Kolejna historia z Kepusiami w roli głównej. Trzecia część opowiada o eksploracji kosmosu, możliwościach bardzo uzdolnionych technicznie kotów, o tym, kogo spotkali w trakcie swoich podróży od planety do planety i jakie napotykali przeszkody.
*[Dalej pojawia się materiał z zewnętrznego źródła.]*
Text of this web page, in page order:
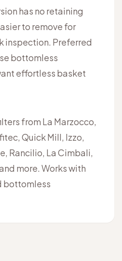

Według autora kosmos jest do zdobycia, wyłącznie trzeba dysponować odpowiednią wiedzą i techniką. Kepusie wszystko to mają, są o niemało bardziej rozwinięci technicznie od ludzi. Choćby skok w nadprzestrzeń (AsU) to dla nich pestka. Żyją tysiące lat i lubią ciepłe mleko, kawę soar, pączki, łasuchują, lubią się wylegiwać i nigdzie nie spieszyć.
Po opuszczeniu ich macierzystej planety Koto, która została unicestwiona przez nagłe zderzenie ich własnych słońc, i po długiej, męczącej podróży trafili na swoją kolejną, podobną do Koto, planetę o nazwie Wena. Nie osiedli na laurach. Nadal poszukują innych przyjaznych planet i cywilizacji. I to nie tylko w ramach swojej galaktyki gwiezdnej.
W życiu pomagają im automaty, Heksany, które zastali na Wenie i których nisko rozwinięta cywilizacja pozwoliła na ich kolonizację, z czego Kepusie skorzystali.
Cała historia zawarta jest w tomach I, II i aktualnie III. Autor niewątpliwie ma jeszcze w zanadrzu dalsze dzieje tych sympatycznych kotów.